DroneEye Sicherheitsrichtlinien
Erstellt von Anwälten mit Spezialisierung auf Luftfahrtkonformität, digitale Marktplätze und Datenschutz.
DroneEye bietet einen Marktplatz, der Auftraggeber und Drohnenpiloten für Lufteinsätze verbindet. Die folgenden Richtlinien beschreiben die betrieblichen, regulatorischen und verhaltensbezogenen Standards, die von allen Plattformnutzern erwartet werden. Obwohl DroneEye Werkzeuge entwickelt, die Professionalität und Transparenz fördern, bleiben alle Nutzer eigenständig verantwortlich für die Sicherheit, Rechtmäßigkeit und Einhaltung der Vorschriften ihrer eigenen Operationen.
Diese Richtlinien gelten für alle Nutzer, die auf der DroneEye-Plattform tätig sind.

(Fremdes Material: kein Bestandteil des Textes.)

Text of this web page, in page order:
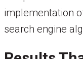
implementation
search engine
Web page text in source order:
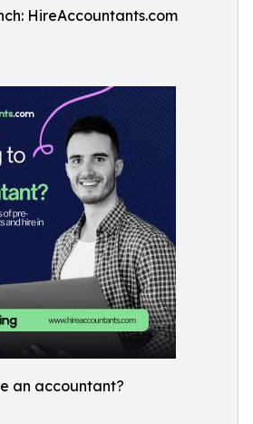
HireAccountants.com
an accountant?

1. Piloten-Qualifikation und Zertifizierungsanforderungen
1.1 Verifizierte Lizenzen
Alle Piloten müssen gültige Drohnenzertifizierungen besitzen, die in ihrer Rechtsordnung erforderlich sind (z. B. EU A1/A3, FAA Part 107 usw.).

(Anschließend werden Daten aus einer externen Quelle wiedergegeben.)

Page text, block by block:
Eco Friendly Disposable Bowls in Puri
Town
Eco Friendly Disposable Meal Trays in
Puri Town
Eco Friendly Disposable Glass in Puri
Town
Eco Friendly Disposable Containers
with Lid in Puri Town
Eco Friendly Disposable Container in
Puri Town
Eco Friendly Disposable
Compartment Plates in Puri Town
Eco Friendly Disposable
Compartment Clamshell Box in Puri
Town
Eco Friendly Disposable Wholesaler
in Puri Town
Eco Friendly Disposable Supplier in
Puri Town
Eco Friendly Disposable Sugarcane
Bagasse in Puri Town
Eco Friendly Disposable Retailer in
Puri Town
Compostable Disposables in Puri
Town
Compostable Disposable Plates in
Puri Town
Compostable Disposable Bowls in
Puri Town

Piloten können Zertifizierungen in ihren Profilen hochladen, um ihre Sichtbarkeit zu erhöhen. DroneEye überprüft, validiert oder garantiert weder die Richtigkeit noch die Echtheit hochgeladener Dokumente. Piloten bleiben allein verantwortlich für die Aufrechterhaltung gültiger Zertifizierungen und die Einhaltung aller geltenden Vorschriften.
1.2 Gerätezertifizierung und Flugtauglichkeit
Piloten müssen alle Drohnen, die sie betreiben möchten, registrieren und Seriennummern sowie Kategoriedetails angeben.
Drohnen müssen in flugtauglichem Zustand gehalten werden, mit installierten Firmware-Updates und durchgeführten Inspektionen.
1.3 Betriebliche Kompetenz
Piloten müssen Kenntnisse über Folgendes nachweisen:
- Luftraumbeschränkungen
- Flugverbotszonen
- Notfallverfahren
- Umweltbeschränkungen (Wind, Regen, Sichtweite)
- sichere Start- und Landeprotokolle
Die Nichteinhaltung dieser Standards kann zur Sperrung oder Entfernung führen.
2. Missionssicherheitsstandards
2.1 Vorflugbewertung
Jede Mission muss eine dokumentierte Vorflugprüfung umfassen:
- Wetterüberprüfung
- Standortrisikoabschätzung
- Überprüfung von Personen, Tieren oder Hindernissen in der Nähe des Flugbereichs
- Überprüfung der Ausrüstungsbereitschaft des Piloten
2.2 Genauigkeit des Missionsbriefings
Kunden müssen genaue und vollständige Missionsdaten angeben. Irreführende Informationen können zur Missionsauflösung und zu Kontostrafen führen.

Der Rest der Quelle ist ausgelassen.